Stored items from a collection
# # # # #

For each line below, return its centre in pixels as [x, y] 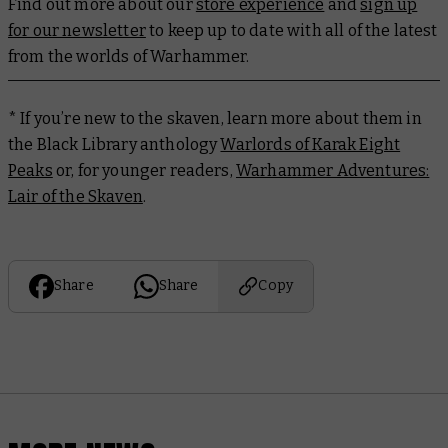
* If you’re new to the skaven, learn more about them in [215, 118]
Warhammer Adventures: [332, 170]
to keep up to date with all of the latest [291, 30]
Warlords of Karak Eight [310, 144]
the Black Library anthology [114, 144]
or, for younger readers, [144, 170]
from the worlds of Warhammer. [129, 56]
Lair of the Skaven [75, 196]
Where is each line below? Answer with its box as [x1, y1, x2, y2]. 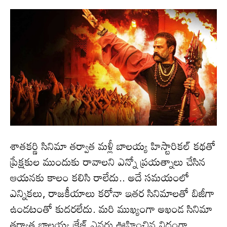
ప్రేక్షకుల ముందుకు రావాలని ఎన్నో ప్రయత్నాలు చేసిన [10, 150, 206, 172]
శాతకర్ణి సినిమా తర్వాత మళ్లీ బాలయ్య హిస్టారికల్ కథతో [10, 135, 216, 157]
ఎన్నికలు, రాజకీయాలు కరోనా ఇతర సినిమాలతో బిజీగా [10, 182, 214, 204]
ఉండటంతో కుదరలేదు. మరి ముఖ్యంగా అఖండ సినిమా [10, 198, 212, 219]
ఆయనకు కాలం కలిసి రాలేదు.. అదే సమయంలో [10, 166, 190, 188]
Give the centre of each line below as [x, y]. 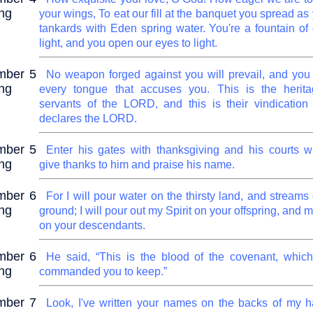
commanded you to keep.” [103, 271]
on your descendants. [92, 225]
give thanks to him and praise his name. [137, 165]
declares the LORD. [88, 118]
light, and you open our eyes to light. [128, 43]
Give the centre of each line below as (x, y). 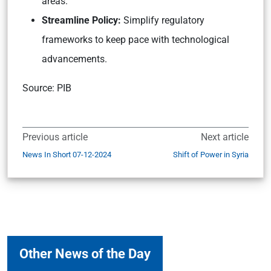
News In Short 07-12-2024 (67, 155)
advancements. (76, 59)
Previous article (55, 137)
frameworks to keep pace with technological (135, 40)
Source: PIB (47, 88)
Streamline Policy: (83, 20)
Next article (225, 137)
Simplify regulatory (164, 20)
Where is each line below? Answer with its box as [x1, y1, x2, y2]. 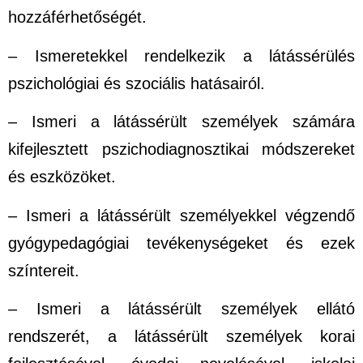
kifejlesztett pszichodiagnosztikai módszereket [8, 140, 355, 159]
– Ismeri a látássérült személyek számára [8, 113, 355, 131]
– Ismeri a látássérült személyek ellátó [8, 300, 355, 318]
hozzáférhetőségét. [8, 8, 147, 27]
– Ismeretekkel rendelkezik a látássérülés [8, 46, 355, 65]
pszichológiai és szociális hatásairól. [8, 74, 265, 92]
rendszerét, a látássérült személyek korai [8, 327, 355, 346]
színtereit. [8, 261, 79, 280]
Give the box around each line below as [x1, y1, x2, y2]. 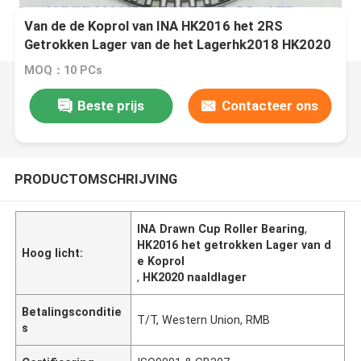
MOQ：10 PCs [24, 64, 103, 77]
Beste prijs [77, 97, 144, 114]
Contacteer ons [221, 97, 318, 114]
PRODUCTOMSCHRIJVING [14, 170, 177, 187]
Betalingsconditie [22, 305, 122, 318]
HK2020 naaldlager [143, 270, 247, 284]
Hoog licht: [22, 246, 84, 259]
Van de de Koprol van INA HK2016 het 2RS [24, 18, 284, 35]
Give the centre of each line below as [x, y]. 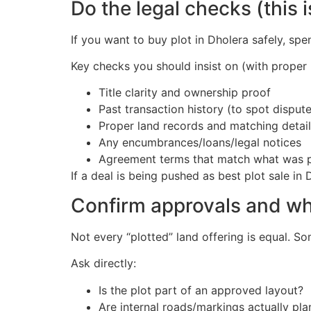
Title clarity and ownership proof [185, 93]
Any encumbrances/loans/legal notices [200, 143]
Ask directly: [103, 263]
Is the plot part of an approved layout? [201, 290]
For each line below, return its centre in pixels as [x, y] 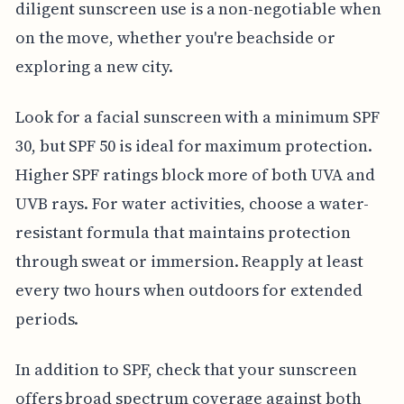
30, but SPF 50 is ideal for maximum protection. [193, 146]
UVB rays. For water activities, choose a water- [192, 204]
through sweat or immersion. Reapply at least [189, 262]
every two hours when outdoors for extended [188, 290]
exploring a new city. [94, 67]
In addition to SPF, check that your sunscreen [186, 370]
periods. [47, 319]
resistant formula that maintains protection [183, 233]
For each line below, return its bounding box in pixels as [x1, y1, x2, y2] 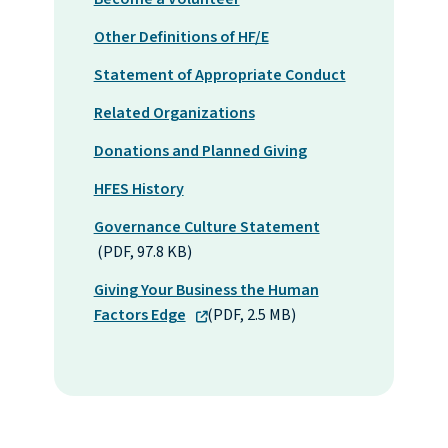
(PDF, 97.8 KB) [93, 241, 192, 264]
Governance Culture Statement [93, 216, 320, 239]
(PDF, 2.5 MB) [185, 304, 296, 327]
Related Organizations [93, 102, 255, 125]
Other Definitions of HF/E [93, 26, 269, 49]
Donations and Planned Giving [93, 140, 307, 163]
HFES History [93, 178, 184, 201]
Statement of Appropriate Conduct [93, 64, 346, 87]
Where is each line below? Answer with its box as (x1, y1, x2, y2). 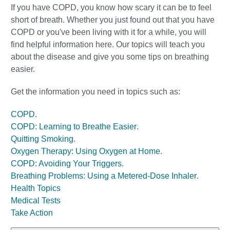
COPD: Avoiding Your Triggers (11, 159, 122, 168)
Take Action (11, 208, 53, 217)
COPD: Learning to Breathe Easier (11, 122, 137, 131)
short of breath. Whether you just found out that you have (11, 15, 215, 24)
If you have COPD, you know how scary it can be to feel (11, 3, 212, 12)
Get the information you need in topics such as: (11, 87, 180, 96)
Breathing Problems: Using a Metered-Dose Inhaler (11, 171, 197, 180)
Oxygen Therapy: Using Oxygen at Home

# # # # #

Problem details
Only exact lines belong in the answer: those from the beginning of the entries above through the line holding "ఆయనకు కాలం కలిసి", with no pictures.

Answer for the task
For each line below, return its centre in pixels as [x, y] 
* If you’re new to the skaven, learn more about them in [215, 118]
Warhammer Adventures: [332, 170]
to keep up to date with all of the latest [291, 30]
Warlords of Karak Eight [310, 144]
the Black Library anthology [114, 144]
or, for younger readers, [144, 170]
from the worlds of Warhammer. [129, 56]
Lair of the Skaven [75, 196]
Where is each line below? Answer with its box as [x1, y1, x2, y2]. 
ప్రేక్షకుల ముందుకు రావాలని ఎన్నో ప్రయత్నాలు చేసిన [10, 150, 206, 172]
శాతకర్ణి సినిమా తర్వాత మళ్లీ బాలయ్య హిస్టారికల్ కథతో [10, 135, 216, 157]
ఎన్నికలు, రాజకీయాలు కరోనా ఇతర సినిమాలతో బిజీగా [10, 182, 214, 204]
ఉండటంతో కుదరలేదు. మరి ముఖ్యంగా అఖండ సినిమా [10, 198, 212, 219]
ఆయనకు కాలం కలిసి రాలేదు.. అదే సమయంలో [10, 166, 190, 188]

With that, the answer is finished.